Nobody is immune to economic crises: Silicon Valley tech giants are freezing corporate hiring or drastically cutting staff

11 Nov 2022

The pandemic has triggered an unprecedented growth in the need for social media platforms. With lockdowns spreading, countless people began shopping, socializing and working on online platforms.

Mark Zuckerberg, CEO of Facebook, said in March 2020 that usage was so high that the company was “just trying to keep the lights on.”

Against that backdrop, Facebook, later rebranded as Meta, began to actively hire staffers.

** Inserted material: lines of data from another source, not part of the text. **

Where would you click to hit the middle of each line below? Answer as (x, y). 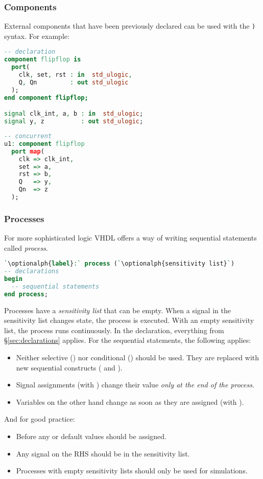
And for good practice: (40, 419)
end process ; (26, 294)
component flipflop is (43, 60)
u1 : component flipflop (44, 144)
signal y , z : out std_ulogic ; (74, 122)
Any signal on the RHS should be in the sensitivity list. (103, 453)
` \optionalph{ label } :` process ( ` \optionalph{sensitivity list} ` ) (119, 264)
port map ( (28, 151)
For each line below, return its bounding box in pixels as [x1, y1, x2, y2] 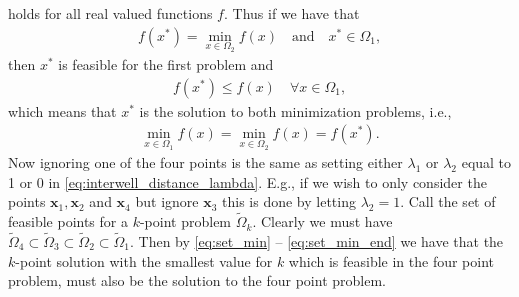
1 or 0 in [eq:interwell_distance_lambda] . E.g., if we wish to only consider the [8, 171, 487, 192]
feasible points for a [8, 211, 128, 232]
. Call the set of [400, 191, 496, 212]
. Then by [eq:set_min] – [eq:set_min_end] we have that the [129, 230, 504, 251]
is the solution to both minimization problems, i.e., [139, 100, 452, 121]
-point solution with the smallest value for [15, 250, 273, 271]
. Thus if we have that [223, 3, 360, 23]
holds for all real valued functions [8, 3, 213, 23]
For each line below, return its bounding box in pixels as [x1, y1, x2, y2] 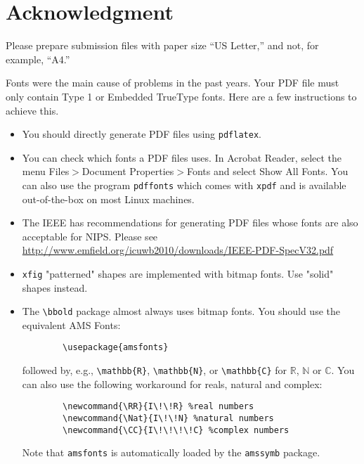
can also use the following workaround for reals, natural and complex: [22, 376, 323, 391]
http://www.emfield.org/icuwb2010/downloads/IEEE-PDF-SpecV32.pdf [22, 243, 334, 257]
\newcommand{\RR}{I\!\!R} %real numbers [63, 401, 254, 412]
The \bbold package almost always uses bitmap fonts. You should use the [22, 304, 340, 318]
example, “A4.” [6, 51, 70, 66]
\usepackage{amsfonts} [63, 342, 169, 353]
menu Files [22, 164, 70, 179]
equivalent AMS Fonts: [22, 317, 121, 332]
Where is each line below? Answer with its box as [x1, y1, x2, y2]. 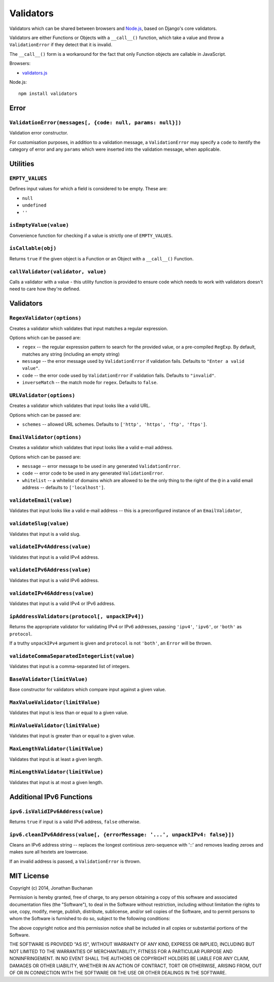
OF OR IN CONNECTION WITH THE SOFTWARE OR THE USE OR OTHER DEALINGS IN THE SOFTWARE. [9, 970, 227, 976]
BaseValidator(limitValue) [9, 675, 88, 683]
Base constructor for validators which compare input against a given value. [9, 687, 166, 693]
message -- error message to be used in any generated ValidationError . [22, 463, 181, 469]
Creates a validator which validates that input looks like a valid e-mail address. [9, 445, 174, 451]
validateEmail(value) [9, 497, 72, 504]
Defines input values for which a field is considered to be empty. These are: [9, 186, 167, 192]
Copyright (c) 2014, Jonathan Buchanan [9, 885, 93, 891]

Facebook’s staff grew from 48,268 employees in March 2020 to more than 87,000 in September 2022. “In other words, it hired another Facebook’s worth of staff. And it looked like the company would only keep hiring to support its ambitious plans to build a future version of the internet called the metaverse”, said Catherine Thorbecke, writer for CNN Business.

This week, however, Zuckerberg reversed course and laid off more than 11,000 employees, marking the most significant cuts in the company’s history. “In a memo to staff, Zuckerberg coughed up some of the hardest words in the English language”, Catherine Thorbecke said, “he wrote, “I got this wrong, and I take responsibility for that.”

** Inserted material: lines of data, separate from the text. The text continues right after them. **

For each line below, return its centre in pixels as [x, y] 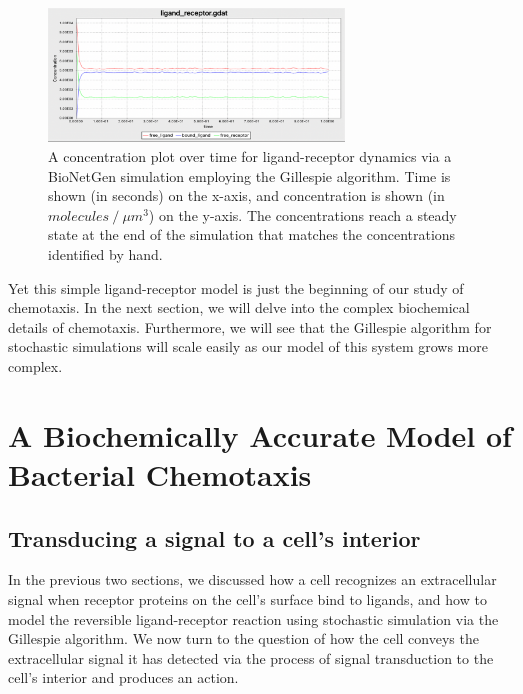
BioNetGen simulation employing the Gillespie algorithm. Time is [249, 175]
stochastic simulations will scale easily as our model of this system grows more [248, 346]
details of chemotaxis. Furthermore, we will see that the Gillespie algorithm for [250, 326]
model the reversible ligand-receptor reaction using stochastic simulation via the [253, 618]
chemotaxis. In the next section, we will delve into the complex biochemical [239, 307]
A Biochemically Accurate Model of [260, 434]
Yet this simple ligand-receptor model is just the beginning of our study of [236, 287]
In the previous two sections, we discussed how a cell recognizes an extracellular [252, 579]
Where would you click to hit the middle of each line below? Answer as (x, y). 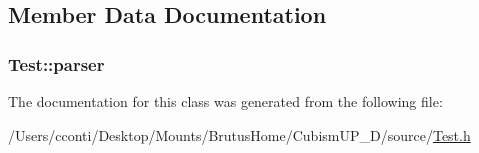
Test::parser (56, 63)
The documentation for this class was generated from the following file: (225, 101)
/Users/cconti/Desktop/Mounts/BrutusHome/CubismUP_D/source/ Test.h (239, 134)
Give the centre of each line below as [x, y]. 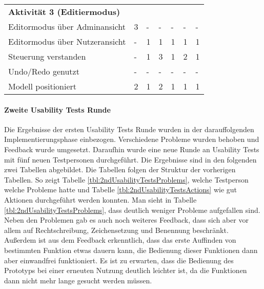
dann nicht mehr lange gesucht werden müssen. [78, 280]
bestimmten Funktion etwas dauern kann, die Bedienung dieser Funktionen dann [131, 250]
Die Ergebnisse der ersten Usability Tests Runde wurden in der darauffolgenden [129, 129]
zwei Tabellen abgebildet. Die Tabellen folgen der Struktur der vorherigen [120, 169]
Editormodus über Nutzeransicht [67, 41]
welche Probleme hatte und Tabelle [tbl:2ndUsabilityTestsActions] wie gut [121, 189]
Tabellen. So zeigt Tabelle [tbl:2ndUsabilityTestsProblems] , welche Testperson [126, 179]
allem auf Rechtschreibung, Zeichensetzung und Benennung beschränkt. [116, 230]

“At the start of Covid, the world rapidly moved online and the surge of e-commerce led to outsized revenue growth,” Zuckerberg wrote. “Many people predicted this would be a permanent acceleration that would continue even after the pandemic ended. I did too, so I made the decision to significantly increase our investments. Unfortunately, this did not play out the way I expected.”

“Silicon Valley operates on many myths, but one of them is the idea of the founder as a visionary who can see key trends coming years if not decades out. But Zuckerberg is one of a growing list of prominent tech leaders who are cutting costs and issuing mea culpas after failing to anticipate a whiplash in the market between 2020 and 2022”, Catherine Thorbecke said.

The tech industry, already seemingly invincible in early 2020, only grew more dominant during the pandemic while other parts of the economy were upended. Consumers shifted spending online. The Federal Reserve maintained near-zero interest rates at the time, giving tech companies easier access to capital. And private and public market valuations for tech companies only seemed to go higher.

As the world reopened, however, many consumers have returned to their offline lives. Meanwhile, high inflation and fears of a looming recession have cut into consumer and advertiser spending, disrupting the core businesses of many of the biggest names in tech, after years of rapid growth.

Now the industry is cutting thousands of jobs.

Last month, home fitness company Peleton — which had been embraced by investors during the pandemic — underwent its fourth round of layoffs in 2022.

Last week, payment-processing giant Stripe said it was eliminating 14% of its staff.

Patrick Collison, CEO of Stripe, one of the most valuable startups in the world, told employees that leadership takes responsibility for the pandemic-era miscalculations that resulted in people losing their livelihoods.

“For those of you leaving: we’re very sorry to be taking this step and John and I are fully responsible for the decisions leading up to it,” Collison wrote. “We were much too optimistic about the internet economy’s near-term growth in 2022 and 2023 and underestimated both the likelihood and impact of a broader slowdown.”

Twitter also announced widespread job cuts.

Twitter co-founder Jack Dorsey, who ran the company until late 2021, said that he takes responsibility for the situation. “I grew the company size too quickly. I apologize for that,” Dorsey wrote.

Other big tech companies, including Amazon, Apple and Google, are now pausing or slowing hiring amid recession fears after a wave of expansion. Amazon, in particular, had seen huge growth during the pandemic, doubling its fulfillment centers in a two-year-period, only to shift earlier this year to focusing on “cost efficiencies.”

The e-commerce giant is now freezing corporate hiring “for the next few months” and reportedly looking to cut costs in some of its unprofitable units.

Amazon spokesperson Brad Glasser said senior leadership regularly reviews investment outlook and financial performance, adding, “As part of this year’s review, we’re of course taking into account the current macro-environment and considering opportunities to optimize costs.”

Nobody is immune and no one knows how long this current period is going to last.

While there have been layoffs in Silicon Valley over the years, the latest wave of cost cuts appears to be hitting every corner of the industry, including the engineers and coders who were often considered untouchable.

While some companies may be better equipped to weather the storm than others, it’s becoming apparent that no company is completely unaffected, said Nikolai Roussanov, a professor of finance at the Wharton School of the University of Pennsylvania.

“Tech has been clobbered so much precisely because it has been seen as very immune to fluctuations in the real economy, but in the end, nobody is immune,” Roussanov said. “And that realization, I think, is important and perhaps what contributed to these sky-high valuations coming down pretty quickly.”

“What’s going on in tech right now is perhaps a taste of what’s yet to come” he said.